A cracked exhaust manifold can exhibit many different symptoms, some of which are easier to diagnose than others, but some will not be unique to the ehxaust manfiold and can point to other defects. If you are unsure, it’s best to have a professional examine the engine to make sure the exhaust manifold is indeed the offending part.

  1. Increased noise. A cracked or leaking exhaust manifold can create all sorts of weird and unwanted noises. The noises are usually in the form of tapping or muffled knocking in the case of cracks. If the exhaust manifold is leaking, it will often produce hissing sounds. The sounds may or may not get louder as you accelerate, but they are often more pronounced when the engine is colder. In some cases, when the crack is very small, the noise can even completely disappear as the engine heats up and the exhaust manifold expands, closing the gap. But the crack will get worse if ignored.

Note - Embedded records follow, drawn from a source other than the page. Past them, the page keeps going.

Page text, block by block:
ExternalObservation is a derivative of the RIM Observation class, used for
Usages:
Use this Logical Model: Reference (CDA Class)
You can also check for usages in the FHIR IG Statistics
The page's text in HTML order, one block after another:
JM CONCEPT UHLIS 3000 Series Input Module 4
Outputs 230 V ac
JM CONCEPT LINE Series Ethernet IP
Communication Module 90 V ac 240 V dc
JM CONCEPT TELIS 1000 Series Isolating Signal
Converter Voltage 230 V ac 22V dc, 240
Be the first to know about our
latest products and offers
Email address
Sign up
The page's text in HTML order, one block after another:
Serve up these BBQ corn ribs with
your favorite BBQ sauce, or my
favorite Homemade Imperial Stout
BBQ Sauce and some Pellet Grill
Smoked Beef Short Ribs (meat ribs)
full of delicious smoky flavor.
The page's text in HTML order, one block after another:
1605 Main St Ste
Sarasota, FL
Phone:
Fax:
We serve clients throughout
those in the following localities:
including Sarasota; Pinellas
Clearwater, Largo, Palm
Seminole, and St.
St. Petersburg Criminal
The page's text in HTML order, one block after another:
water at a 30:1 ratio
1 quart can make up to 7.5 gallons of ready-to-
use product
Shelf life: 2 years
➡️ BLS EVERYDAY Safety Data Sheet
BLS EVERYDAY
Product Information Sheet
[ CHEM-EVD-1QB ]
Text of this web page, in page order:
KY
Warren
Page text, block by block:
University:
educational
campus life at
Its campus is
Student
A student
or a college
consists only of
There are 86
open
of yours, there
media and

  2. Loss of power, poor fuel economy. A manifold that is sufficiently cracked will cause loss of power and decreased performance, especially at higher engine rpm. This occurs because when cracked, the exhaust manifold becomes unable to fully perform its exhaust scavenging role robbing your engine of its power potential. This also negatively impacts fuel economy as the engine starts working harder and struggling to evacuate exhaust gasses.

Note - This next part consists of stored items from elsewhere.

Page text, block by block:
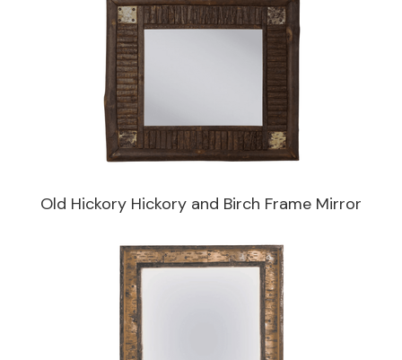
Old Hickory Hickory and Birch Frame Mirror
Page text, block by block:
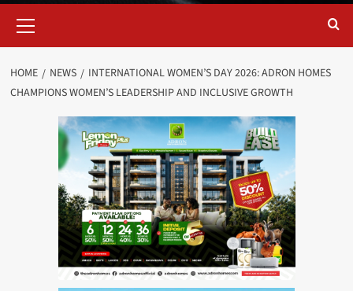
Menu
HOME NEWS
INTERNATIONAL WOMEN’S DAY 2026: ADRON HOMES
CHAMPIONS WOMEN’S LEADERSHIP AND INCLUSIVE GROWTH
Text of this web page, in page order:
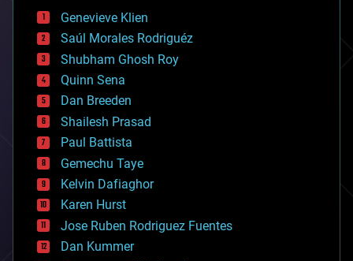
bees
big data
bioengineering
biological
bionic
bioprinting
biotech/medical
bitcoin
blockchains
business
chemistry
climatology
complex systems
computing
cosmology
counterterrorism
Genevieve Klien
Saúl Morales Rodriguéz
Shubham Ghosh Roy
Quinn Sena
Dan Breeden
Shailesh Prasad
Paul Battista
Gemechu Taye
Kelvin Dafiaghor
Karen Hurst
Jose Ruben Rodriguez Fuentes
Dan Kummer
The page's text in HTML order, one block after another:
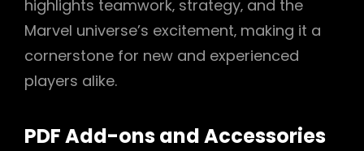
highlights teamwork‚ strategy‚ and the
Marvel universe’s excitement‚ making it a
cornerstone for new and experienced
players alike.
PDF Add-ons and Accessories
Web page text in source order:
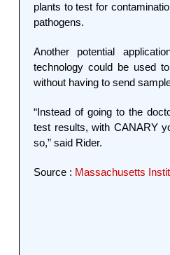
plants to test for
pathogens.
Another potential
technology could be used
without having to send
“Instead of going to the
test results, with CANARY
so,” said Rider.
Source : Massachusetts

  3. Smells from the engine bay. An exhaust manifold crack will let out extremely hot gasses into the engine bay, where they don’t belong. These extremely hot gasses can wreak all sorts of havoc on different components in your engine bay. They can melt gaskets, wire insulation, and any plastic parts nearby. They are also a fire hazard so it’s important to replace a cracked or damaged exhaust manifold as soon as possible.


Depending on the type of your engine and the space in your engine bay replacing an exhaust manifold can be easy or it can be more time-consuming. However, the task is straightforward and can be in most cases performed with relatively basic tools. That being said, do not attempt to replace an exhaust manifold if you are not 100% confident in your abilities or don’t have the right tools. In these cases it’s always best to leave the job to a professional. In general the steps to replace an exhaust manifold are as follows:

  1. Wait for the engine to cool down. An exhaust manifold can get extremely hot and can be a fire hazard if it touches flammable materials while it’s hot. It can also cause high-degree burns if you accidentally touch it.

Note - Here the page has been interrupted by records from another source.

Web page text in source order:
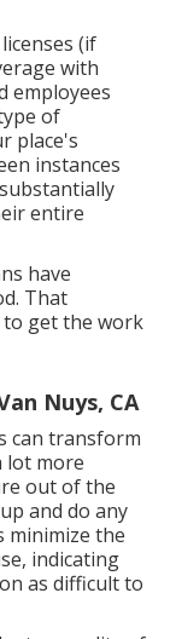
(if
with
employees
of
place's
instances
entire
have
That
to get the work
Nuys, CA
can transform
lot more
out of the
and do any
minimize the
indicating
as difficult to
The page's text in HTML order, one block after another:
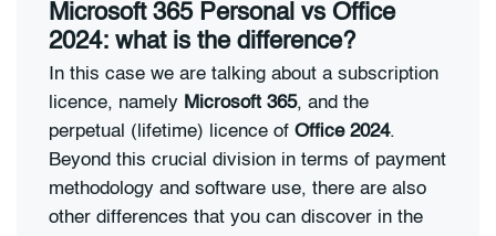
Microsoft 365 Personal vs Office
2024: what is the difference?
In this case we are talking about a subscription
licence, namely Microsoft 365, and the
perpetual (lifetime) licence of Office 2024.
Beyond this crucial division in terms of payment
methodology and software use, there are also
other differences that you can discover in the
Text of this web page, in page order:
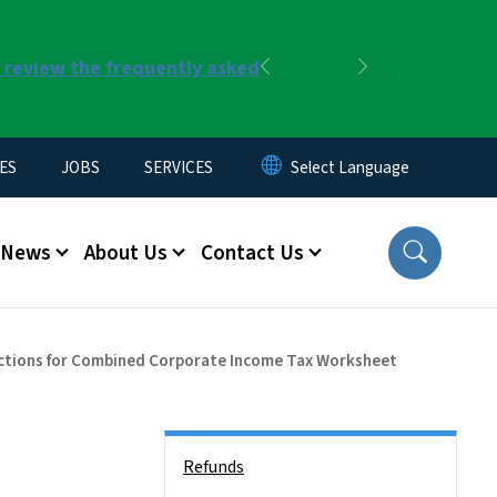
the frequently asked
Previous
JOBS SERVICES
News About Us Contact Us
for Combined Corporate Income Tax Worksheet
Refunds
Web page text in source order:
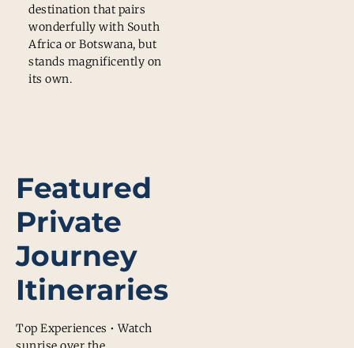
destination that pairs
wonderfully with South
Africa or Botswana, but
stands magnificently on
its own.
Featured
Private
Journey
Itineraries
Top Experiences • Watch
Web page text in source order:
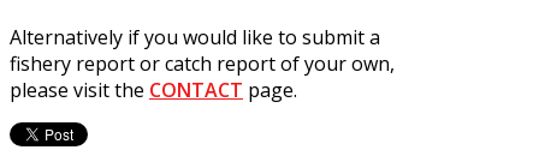
Alternatively if you would like to submit a
fishery report or catch report of your own,
please visit the CONTACT page.
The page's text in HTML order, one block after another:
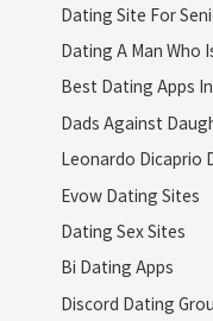
Dating Site For
Dating A Man Who
Best Dating Apps
Dads Against
Leonardo Dicaprio
Evow Dating Sites
Dating Sex Sites
Bi Dating Apps
Discord Dating
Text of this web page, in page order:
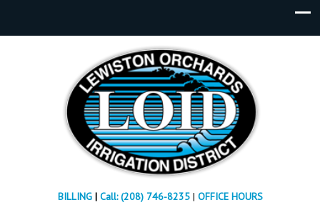
BILLING| Call: (208) 746-8235 | OFFICE HOURS
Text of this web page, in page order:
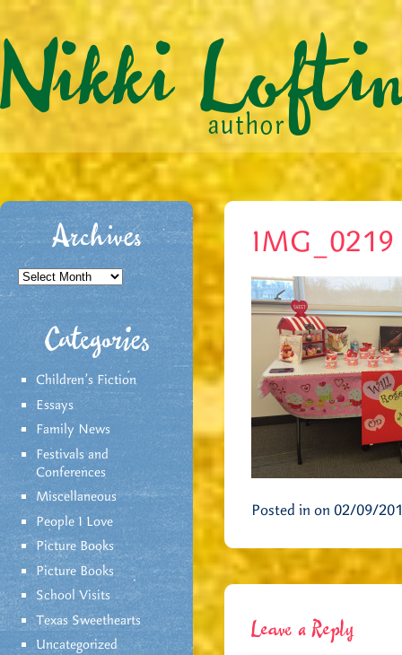
Archives
Archives
Categories
Children's Fiction
Essays
Family News
Festivals and
Conferences
Miscellaneous
People I Love
Picture Books
Picture Books
School Visits
Texas Sweethearts
Uncategorized
IMG_0219
Posted in on 02/09/
Leave a Reply
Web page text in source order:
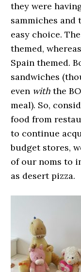
they were
sammiches and
easy choice.
themed,
Spain themed.
sandwiches
even with the
meal). So,
food from
to continue
budget stores,
of our noms to
as desert pizza.
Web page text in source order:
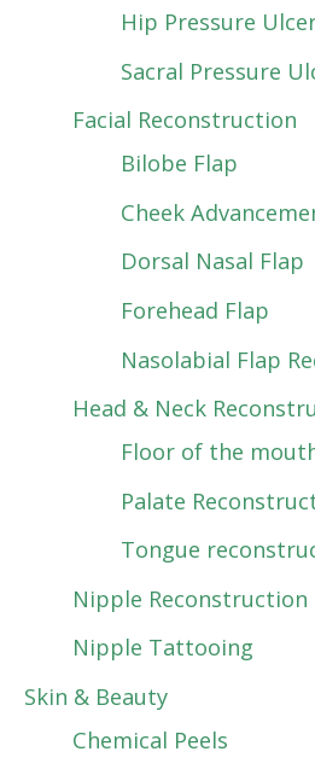
Hip Pressure
Sacral Pressure
Facial Reconstruction
Bilobe Flap
Cheek
Dorsal Nasal Flap
Forehead Flap
Nasolabial Flap
Head & Neck
Floor of the
Palate
Tongue
Nipple Reconstruction
Nipple Tattooing
Skin & Beauty
Chemical Peels
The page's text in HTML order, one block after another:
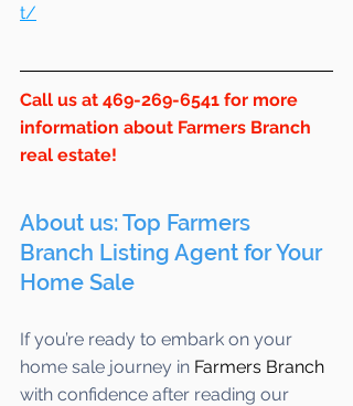
t/
Call us at 469-269-6541 for more
information about Farmers Branch
real estate!
About us: Top Farmers
Branch Listing Agent for Your
Home Sale
If you’re ready to embark on your
home sale journey in Farmers Branch
with confidence after reading our
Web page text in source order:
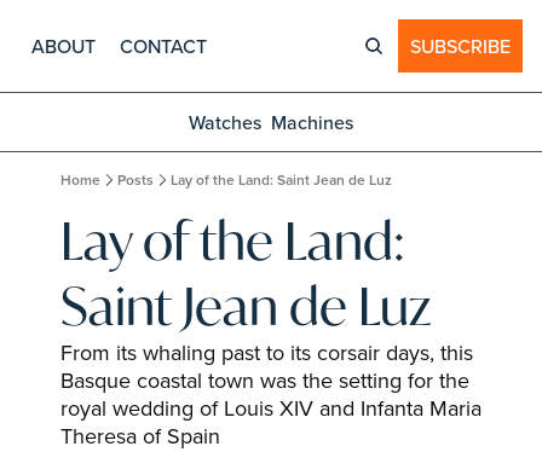
ABOUT CONTACT SUBSCRIBE
Watches Machines
Home Posts Lay of the Land: Saint Jean de Luz
Lay of the Land:
Saint Jean de Luz
From its whaling past to its corsair days, this
Basque coastal town was the setting for the
royal wedding of Louis XIV and Infanta Maria
Theresa of Spain
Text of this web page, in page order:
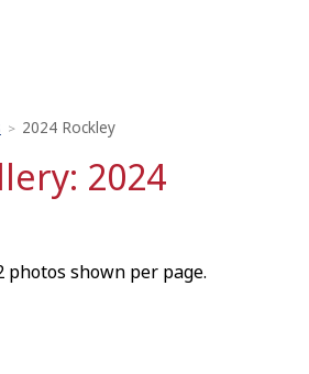
> 2024 Rockley
2024
photos shown per page.

  2. Removing the exhaust manifold from a naturally aspirated engine is always more simple than removing it from a turbocharged one. In the case of a turbocharged engine, the exhaust manifold removal requires that all turbo oil and water lines (if present), intercooler piping (if present), downpipes, and turbo air intake ducts be disconnected.
  3. On a naturally aspirated engine removing the exhaust manifold in most cases starts by disconnecting the exhaust manifold from the rest of the exhaust system. The remainder of the exhaust system can be left on the vehicle as is, or it must be further supported by jacks and/or hangers. In some cases, especially on newer, FWD vehicles the exhaust manifold will not clear various suspension elements, oil filters, coolant lines, etc. which can require the removal of these parts and make the job much more time-consuming.
  4. Once the exhaust manifold is separated from the exhaust system and any other parts in its way are removed from the vehicle the exhaust manifold needs to be unbolted from the cylinder head and then removed from the vehicle. The install is always the opposite of the removal.